(Beginning of Task data)
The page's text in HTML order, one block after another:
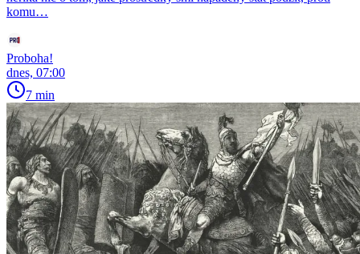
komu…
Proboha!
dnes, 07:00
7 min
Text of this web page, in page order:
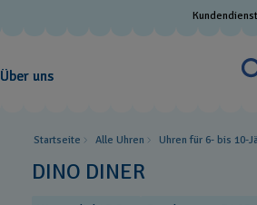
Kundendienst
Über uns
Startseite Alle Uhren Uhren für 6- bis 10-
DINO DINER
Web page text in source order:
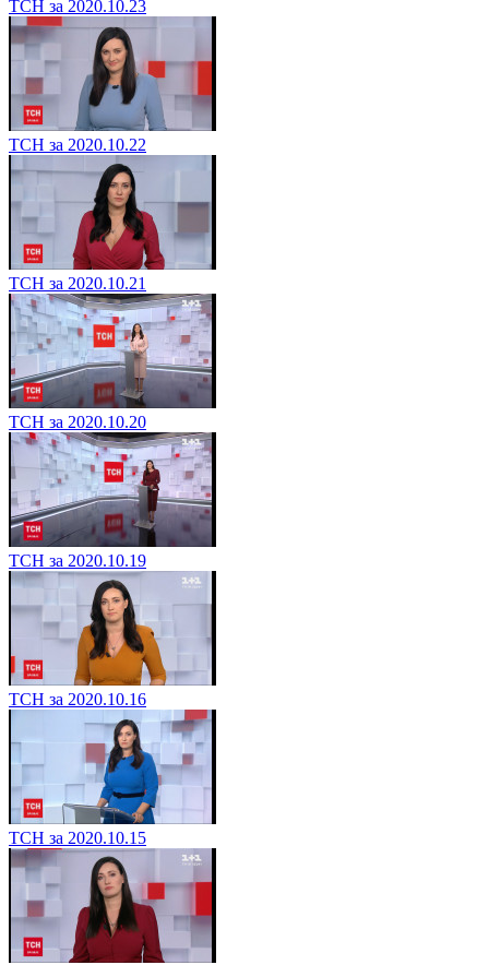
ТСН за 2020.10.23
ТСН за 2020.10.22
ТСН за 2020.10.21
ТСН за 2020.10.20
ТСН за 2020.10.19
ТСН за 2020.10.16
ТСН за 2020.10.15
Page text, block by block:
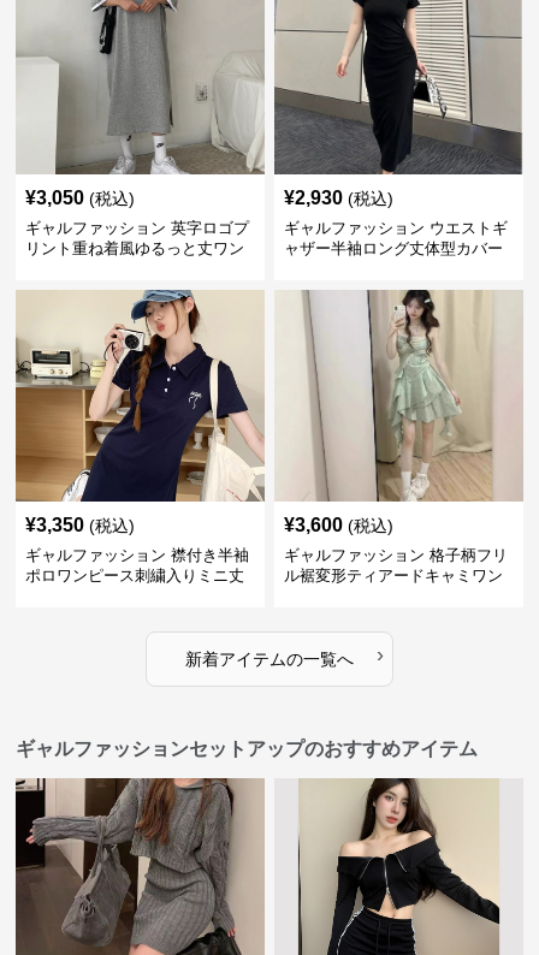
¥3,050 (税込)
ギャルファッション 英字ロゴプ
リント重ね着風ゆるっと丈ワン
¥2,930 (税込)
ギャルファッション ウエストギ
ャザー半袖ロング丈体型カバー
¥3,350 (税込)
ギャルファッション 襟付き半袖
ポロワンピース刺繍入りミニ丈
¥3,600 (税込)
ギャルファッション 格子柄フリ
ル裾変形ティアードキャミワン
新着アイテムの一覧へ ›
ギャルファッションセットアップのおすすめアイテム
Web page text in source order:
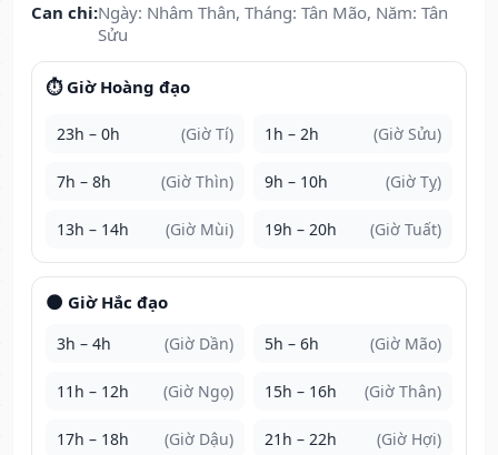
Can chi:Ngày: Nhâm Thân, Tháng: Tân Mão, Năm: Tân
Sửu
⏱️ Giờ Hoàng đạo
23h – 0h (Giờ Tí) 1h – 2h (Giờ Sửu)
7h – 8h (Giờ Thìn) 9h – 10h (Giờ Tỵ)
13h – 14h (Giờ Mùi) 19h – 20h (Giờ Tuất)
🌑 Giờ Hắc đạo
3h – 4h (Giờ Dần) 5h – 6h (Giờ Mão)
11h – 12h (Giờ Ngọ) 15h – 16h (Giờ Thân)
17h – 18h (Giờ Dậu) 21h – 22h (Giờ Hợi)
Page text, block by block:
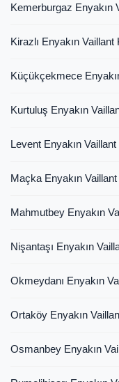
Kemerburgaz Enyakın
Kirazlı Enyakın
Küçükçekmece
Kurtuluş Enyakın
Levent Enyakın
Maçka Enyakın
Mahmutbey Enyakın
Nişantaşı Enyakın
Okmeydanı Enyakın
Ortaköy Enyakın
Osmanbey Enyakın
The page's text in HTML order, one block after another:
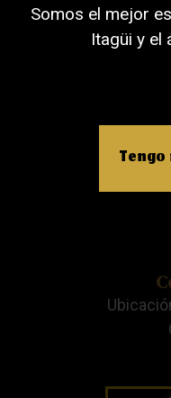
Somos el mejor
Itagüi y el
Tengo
(End of Task data)
(Beginning of Task data)
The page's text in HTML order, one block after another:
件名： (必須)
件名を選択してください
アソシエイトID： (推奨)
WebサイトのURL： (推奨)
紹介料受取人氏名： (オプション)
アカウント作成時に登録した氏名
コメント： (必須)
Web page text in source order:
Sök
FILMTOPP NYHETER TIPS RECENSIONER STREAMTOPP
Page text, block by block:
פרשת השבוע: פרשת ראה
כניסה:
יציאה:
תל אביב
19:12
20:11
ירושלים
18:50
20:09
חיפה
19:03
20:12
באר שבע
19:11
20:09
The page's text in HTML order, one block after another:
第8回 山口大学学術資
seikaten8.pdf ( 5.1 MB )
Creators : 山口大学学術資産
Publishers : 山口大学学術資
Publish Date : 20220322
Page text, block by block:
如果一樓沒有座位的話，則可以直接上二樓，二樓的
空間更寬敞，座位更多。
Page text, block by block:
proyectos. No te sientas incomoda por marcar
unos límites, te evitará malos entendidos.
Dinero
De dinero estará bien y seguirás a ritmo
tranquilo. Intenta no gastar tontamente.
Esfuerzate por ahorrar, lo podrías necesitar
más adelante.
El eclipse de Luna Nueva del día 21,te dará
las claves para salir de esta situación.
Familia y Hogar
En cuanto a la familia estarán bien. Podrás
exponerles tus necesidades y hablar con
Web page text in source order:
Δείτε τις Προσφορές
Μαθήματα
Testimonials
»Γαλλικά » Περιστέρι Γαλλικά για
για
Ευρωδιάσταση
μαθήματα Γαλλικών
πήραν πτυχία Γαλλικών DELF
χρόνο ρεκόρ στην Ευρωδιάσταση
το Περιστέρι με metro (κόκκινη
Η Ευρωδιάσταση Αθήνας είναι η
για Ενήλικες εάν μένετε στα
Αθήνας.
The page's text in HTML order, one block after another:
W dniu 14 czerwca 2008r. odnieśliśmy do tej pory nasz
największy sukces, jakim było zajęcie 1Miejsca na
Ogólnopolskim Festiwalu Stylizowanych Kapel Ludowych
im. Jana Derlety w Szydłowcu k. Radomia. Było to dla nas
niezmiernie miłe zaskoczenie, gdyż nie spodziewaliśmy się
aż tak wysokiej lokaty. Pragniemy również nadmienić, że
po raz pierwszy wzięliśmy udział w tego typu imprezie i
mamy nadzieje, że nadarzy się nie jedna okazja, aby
(End of Task data)
Where a line contains the word "Thân", copy that line from the listing above.

Can chi:Ngày: Nhâm Thân, Tháng: Tân Mão, Năm: Tân
11h – 12h (Giờ Ngọ) 15h – 16h (Giờ Thân)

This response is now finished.